Okay but "With proper definitions everything i have done is legitimate" is just a Get Out of Jail Free card for doing whatever you want as long as it internally makes sense though lol

"As someone with a physics background, that constant *must* be 1." I recall working in 'natural units' where: * the speed of light * the mass of the electon * plank's constant * and the permittiviy of vaccum were all equal to 1, so yeah, that checks out.

I'm a physicist and this video gave me a migrain. I have never seen such horrible misstreatment of mathematics in any physics course I took, except the one we don't speak about (a.k.a physics of atoms and molecules, that prof was a chemist).

Y'all physics people are crazy💀

You committed about 5 different sins in two minutes, and I love it.

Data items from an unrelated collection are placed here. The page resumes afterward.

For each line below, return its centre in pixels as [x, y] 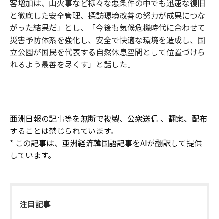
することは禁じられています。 [64, 131]
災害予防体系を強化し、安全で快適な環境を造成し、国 [108, 40]
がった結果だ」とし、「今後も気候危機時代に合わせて [108, 28]
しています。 [33, 155]
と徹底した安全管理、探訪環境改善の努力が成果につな [108, 15]
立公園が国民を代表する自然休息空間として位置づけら [108, 52]
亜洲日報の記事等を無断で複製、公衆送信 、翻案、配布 [109, 119]
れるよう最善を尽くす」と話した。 [72, 64]

This actually has rigorous justifications if you work in an appropriate function space. All you need is a Banach space in which the operator norm is less than one so that expansion of the operator in Neumann series is justified.

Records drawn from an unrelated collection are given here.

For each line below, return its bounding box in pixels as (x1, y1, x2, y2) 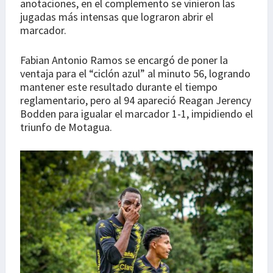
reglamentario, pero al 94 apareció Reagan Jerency (20, 93, 251, 108)
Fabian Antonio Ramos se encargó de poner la (20, 53, 228, 68)
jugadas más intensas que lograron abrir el (20, 10, 213, 24)
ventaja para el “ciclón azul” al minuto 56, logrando (20, 66, 250, 81)
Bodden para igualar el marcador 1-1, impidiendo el (20, 107, 253, 121)
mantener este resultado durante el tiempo (20, 80, 218, 94)
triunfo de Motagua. (20, 120, 112, 135)

This might just be the most cursed thing I've seen in a year

I had a stroke watching this, this is not okay.

the real crime is the lack of \left( and ight)

I just had an aneurysm

Students using chatGPT be like...

The most beautiful thing about this is that with some little ajusts and dealing with the right space this process becomes correct

This video gave me a stroke, a migraine, 2 trivigintillion dollars in debt, a curse from a haunted mansion, a nightmare about Dirac's equation for the electron spin, a magic dog that solved the Collatz conjecture and absolute disgust

It's fine if you consider integration to be an operator over functions. It can be cleaned up via Functional Analysis.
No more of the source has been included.